[Data records]
▼
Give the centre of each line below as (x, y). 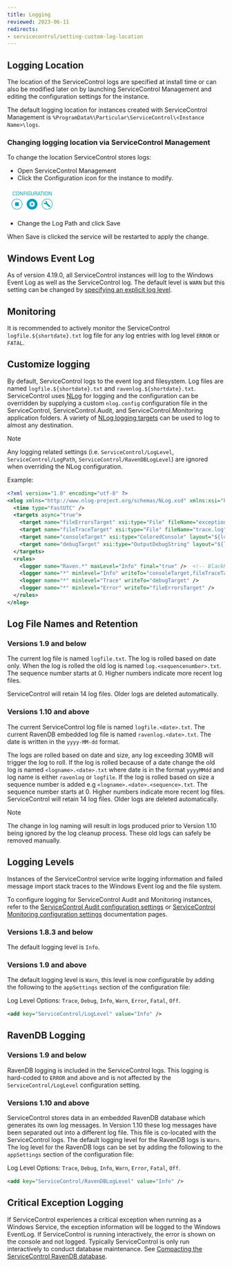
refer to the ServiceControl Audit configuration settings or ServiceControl (111, 907)
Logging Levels (41, 862)
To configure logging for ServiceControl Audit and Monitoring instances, (110, 899)
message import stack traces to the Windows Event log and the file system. (115, 886)
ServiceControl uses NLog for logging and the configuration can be (103, 395)
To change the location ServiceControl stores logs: (79, 157)
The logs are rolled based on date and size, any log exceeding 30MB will (110, 755)
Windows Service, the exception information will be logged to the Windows (114, 1227)
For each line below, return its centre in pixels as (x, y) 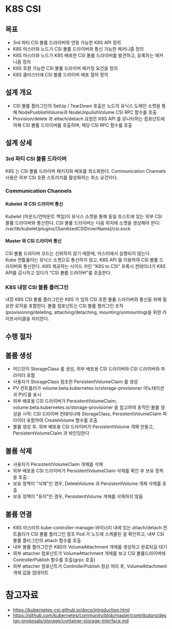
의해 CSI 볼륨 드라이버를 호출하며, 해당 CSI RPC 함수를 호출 (72, 125)
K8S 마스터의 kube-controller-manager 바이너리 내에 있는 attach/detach (87, 527)
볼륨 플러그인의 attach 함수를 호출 (47, 540)
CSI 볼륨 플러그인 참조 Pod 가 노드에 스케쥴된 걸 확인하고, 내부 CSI (97, 534)
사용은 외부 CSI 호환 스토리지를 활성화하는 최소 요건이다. (62, 177)
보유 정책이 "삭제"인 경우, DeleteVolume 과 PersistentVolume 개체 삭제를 (87, 483)
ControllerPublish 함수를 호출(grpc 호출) (54, 560)
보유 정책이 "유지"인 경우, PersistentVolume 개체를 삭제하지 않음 (78, 496)
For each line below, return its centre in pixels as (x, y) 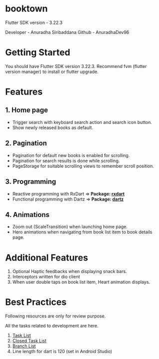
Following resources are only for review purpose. (56, 316)
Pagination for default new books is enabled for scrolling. (71, 155)
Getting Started (38, 52)
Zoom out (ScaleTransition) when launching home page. (70, 227)
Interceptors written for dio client (46, 277)
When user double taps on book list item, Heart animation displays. (81, 282)
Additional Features (47, 257)
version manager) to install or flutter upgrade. (52, 71)
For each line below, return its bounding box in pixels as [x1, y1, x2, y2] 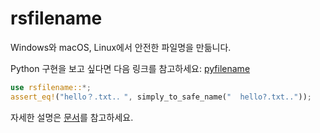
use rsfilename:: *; [10, 82, 92, 92]
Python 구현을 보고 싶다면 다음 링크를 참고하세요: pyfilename [10, 62, 251, 74]
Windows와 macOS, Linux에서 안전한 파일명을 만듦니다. [10, 41, 232, 53]
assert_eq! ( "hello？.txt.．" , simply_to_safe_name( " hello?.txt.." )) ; [10, 92, 313, 102]
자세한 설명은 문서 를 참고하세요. [10, 111, 134, 123]
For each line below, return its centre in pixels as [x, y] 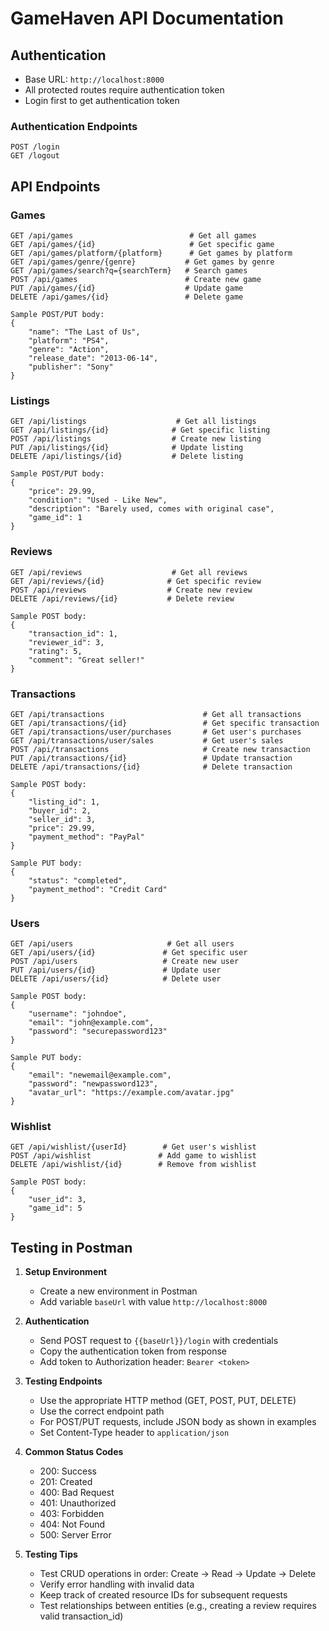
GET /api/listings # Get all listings [133, 422]
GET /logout [35, 156]
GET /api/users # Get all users [122, 944]
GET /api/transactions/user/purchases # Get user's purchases [156, 732]
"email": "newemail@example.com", [100, 1075]
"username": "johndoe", [78, 1014]
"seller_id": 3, [62, 819]
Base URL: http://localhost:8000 [94, 79]
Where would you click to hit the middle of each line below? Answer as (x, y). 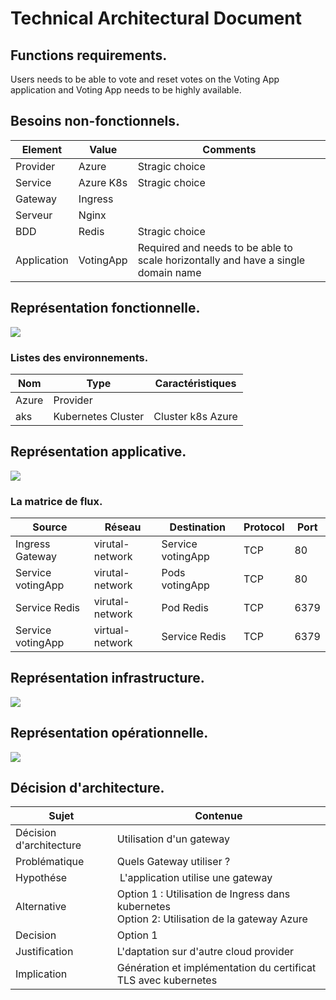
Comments (229, 149)
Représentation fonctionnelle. (105, 308)
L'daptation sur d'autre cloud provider (205, 952)
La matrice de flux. (56, 501)
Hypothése (41, 878)
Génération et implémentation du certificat (216, 968)
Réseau (123, 527)
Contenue (218, 816)
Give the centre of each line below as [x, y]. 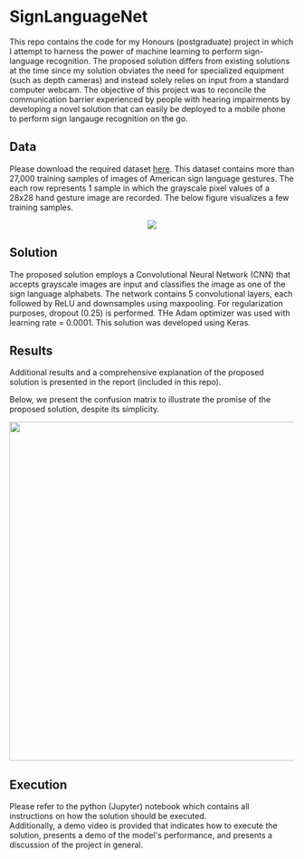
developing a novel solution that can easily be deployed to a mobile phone [147, 109]
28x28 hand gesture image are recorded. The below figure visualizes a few [149, 197]
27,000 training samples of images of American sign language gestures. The [152, 178]
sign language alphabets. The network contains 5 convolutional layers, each [151, 293]
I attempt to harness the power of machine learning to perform [126, 51]
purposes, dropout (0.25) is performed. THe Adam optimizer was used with [150, 313]
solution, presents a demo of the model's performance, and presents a [141, 835]
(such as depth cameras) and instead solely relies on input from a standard [149, 80]
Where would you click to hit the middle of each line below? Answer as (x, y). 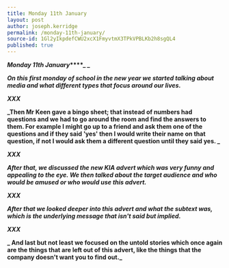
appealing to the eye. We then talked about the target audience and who (112, 175)
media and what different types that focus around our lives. (94, 85)
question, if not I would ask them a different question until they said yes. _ (114, 141)
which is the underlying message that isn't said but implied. (94, 216)
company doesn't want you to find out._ (65, 257)
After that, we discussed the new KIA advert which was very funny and (111, 168)
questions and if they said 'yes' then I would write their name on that (107, 134)
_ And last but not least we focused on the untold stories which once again (115, 243)
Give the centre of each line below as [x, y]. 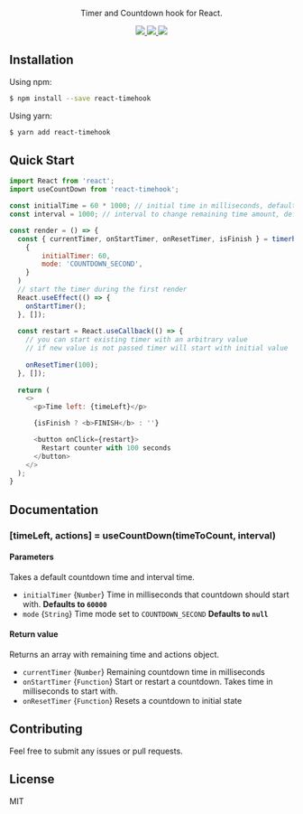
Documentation [54, 510]
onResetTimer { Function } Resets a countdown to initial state [132, 700]
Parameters [32, 557]
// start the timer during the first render [102, 289]
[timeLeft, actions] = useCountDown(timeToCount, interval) [143, 535]
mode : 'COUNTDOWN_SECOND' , [92, 264]
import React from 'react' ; [62, 181]
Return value [34, 634]
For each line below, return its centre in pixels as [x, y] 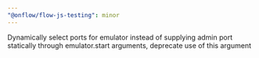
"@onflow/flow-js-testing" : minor [64, 15]
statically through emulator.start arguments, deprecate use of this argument [129, 45]
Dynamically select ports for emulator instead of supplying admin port [120, 37]
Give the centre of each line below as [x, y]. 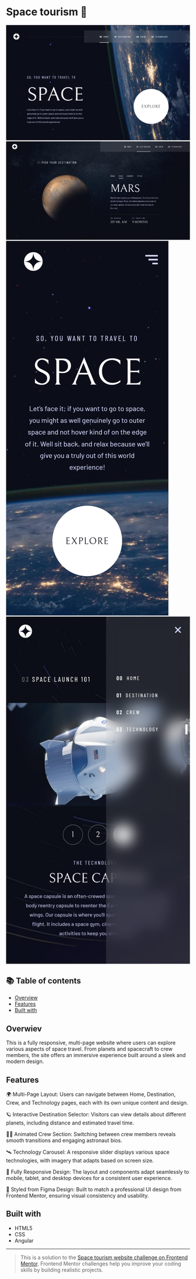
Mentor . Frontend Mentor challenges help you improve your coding [101, 1263]
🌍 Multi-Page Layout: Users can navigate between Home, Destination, [91, 1095]
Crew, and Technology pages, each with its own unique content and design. [97, 1103]
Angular [24, 1240]
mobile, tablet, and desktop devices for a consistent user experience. [89, 1178]
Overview [26, 998]
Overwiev [24, 1029]
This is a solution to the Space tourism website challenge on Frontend [104, 1257]
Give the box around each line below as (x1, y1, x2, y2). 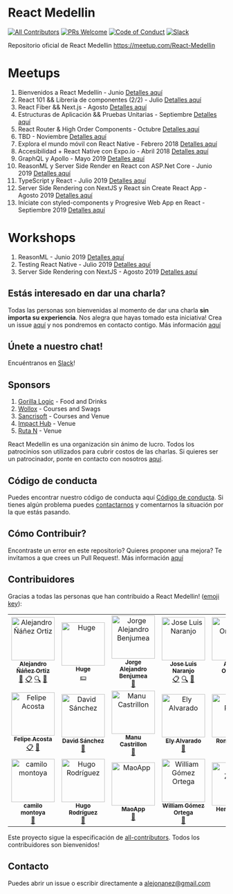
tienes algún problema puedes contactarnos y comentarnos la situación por (8, 501, 224, 509)
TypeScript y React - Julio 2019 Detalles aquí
▲
Your objective =>
Give back the entries above exactly as they stand. Leave the images out.

Response for this exercise =>
Give the centre of each line below as (x, y). 
refer to the ServiceControl Audit configuration settings or ServiceControl (111, 907)
Logging Levels (41, 862)
To configure logging for ServiceControl Audit and Monitoring instances, (110, 899)
message import stack traces to the Windows Event log and the file system. (115, 886)
ServiceControl uses NLog for logging and the configuration can be (103, 395)
To change the location ServiceControl stores logs: (79, 157)
The logs are rolled based on date and size, any log exceeding 30MB will (110, 755)
Windows Service, the exception information will be logged to the Windows (114, 1227)
For each line below, return its centre in pixels as (x, y) 
의해 CSI 볼륨 드라이버를 호출하며, 해당 CSI RPC 함수를 호출 (72, 125)
K8S 마스터의 kube-controller-manager 바이너리 내에 있는 attach/detach (87, 527)
볼륨 플러그인의 attach 함수를 호출 (47, 540)
CSI 볼륨 플러그인 참조 Pod 가 노드에 스케쥴된 걸 확인하고, 내부 CSI (97, 534)
사용은 외부 CSI 호환 스토리지를 활성화하는 최소 요건이다. (62, 177)
보유 정책이 "삭제"인 경우, DeleteVolume 과 PersistentVolume 개체 삭제를 (87, 483)
ControllerPublish 함수를 호출(grpc 호출) (54, 560)
보유 정책이 "유지"인 경우, PersistentVolume 개체를 삭제하지 않음 (78, 496)
For each line below, return its centre in pixels as (x, y) 
Following resources are only for review purpose. (56, 316)
Pagination for default new books is enabled for scrolling. (71, 155)
Getting Started (38, 52)
Zoom out (ScaleTransition) when launching home page. (70, 227)
Interceptors written for dio client (46, 277)
When user double taps on book list item, Heart animation displays. (81, 282)
Additional Features (47, 257)
version manager) to install or flutter upgrade. (52, 71)
For each line below, return its bounding box in pixels as [x1, y1, x2, y2] 
use rsfilename:: *; [10, 82, 92, 92]
Python 구현을 보고 싶다면 다음 링크를 참고하세요: pyfilename [10, 62, 251, 74]
Windows와 macOS, Linux에서 안전한 파일명을 만듦니다. [10, 41, 232, 53]
assert_eq! ( "hello？.txt.．" , simply_to_safe_name( " hello?.txt.." )) ; [10, 92, 313, 102]
자세한 설명은 문서 를 참고하세요. [10, 111, 134, 123]
For each line below, return its centre in pixels as [x, y] 
GET /api/listings # Get all listings [133, 422]
GET /logout [35, 156]
GET /api/users # Get all users [122, 944]
GET /api/transactions/user/purchases # Get user's purchases [156, 732]
"email": "newemail@example.com", [100, 1075]
"username": "johndoe", [78, 1014]
"seller_id": 3, [62, 819]
Base URL: http://localhost:8000 [94, 79]
Where would you click to hit the middle of each line below? Answer as (x, y). 
Comments (229, 149)
Représentation fonctionnelle. (105, 308)
L'daptation sur d'autre cloud provider (205, 952)
La matrice de flux. (56, 501)
Hypothése (41, 878)
Génération et implémentation du certificat (216, 968)
Réseau (123, 527)
Contenue (218, 816)
Give the centre of each line below as [x, y]. 
developing a novel solution that can easily be deployed to a mobile phone [147, 109]
28x28 hand gesture image are recorded. The below figure visualizes a few [149, 197]
27,000 training samples of images of American sign language gestures. The [152, 178]
sign language alphabets. The network contains 5 convolutional layers, each [151, 293]
I attempt to harness the power of machine learning to perform [126, 51]
purposes, dropout (0.25) is performed. THe Adam optimizer was used with [150, 313]
solution, presents a demo of the model's performance, and presents a [141, 835]
(such as depth cameras) and instead solely relies on input from a standard [149, 80]
Where would you click to hit the middle of each line below? Answer as (x, y). 
appealing to the eye. We then talked about the target audience and who (112, 175)
media and what different types that focus around our lives. (94, 85)
question, if not I would ask them a different question until they said yes. _ (114, 141)
which is the underlying message that isn't said but implied. (94, 216)
company doesn't want you to find out._ (65, 257)
After that, we discussed the new KIA advert which was very funny and (111, 168)
questions and if they said 'yes' then I would write their name on that (107, 134)
_ And last but not least we focused on the untold stories which once again (115, 243)
Give the centre of each line below as [x, y]. 
Documentation [54, 510]
onResetTimer { Function } Resets a countdown to initial state [132, 700]
Parameters [32, 557]
// start the timer during the first render [102, 289]
[timeLeft, actions] = useCountDown(timeToCount, interval) [143, 535]
mode : 'COUNTDOWN_SECOND' , [92, 264]
import React from 'react' ; [62, 181]
Return value [34, 634]
For each line below, return its centre in pixels as [x, y] 
"@onflow/flow-js-testing" : minor [64, 15]
statically through emulator.start arguments, deprecate use of this argument [129, 45]
Dynamically select ports for emulator instead of supplying admin port [120, 37]
Give the centre of each line below as [x, y]. 
Mentor . Frontend Mentor challenges help you improve your coding [101, 1263]
🌍 Multi-Page Layout: Users can navigate between Home, Destination, [91, 1095]
Crew, and Technology pages, each with its own unique content and design. [97, 1103]
Angular [24, 1240]
mobile, tablet, and desktop devices for a consistent user experience. [89, 1178]
Overview [26, 998]
Overwiev [24, 1029]
This is a solution to the Space tourism website challenge on Frontend [104, 1257]
Give the box around each line below as (x1, y1, x2, y2). 
tienes algún problema puedes contactarnos y comentarnos la situación por (8, 501, 224, 509)
TypeScript y React - Julio 2019 Detalles aquí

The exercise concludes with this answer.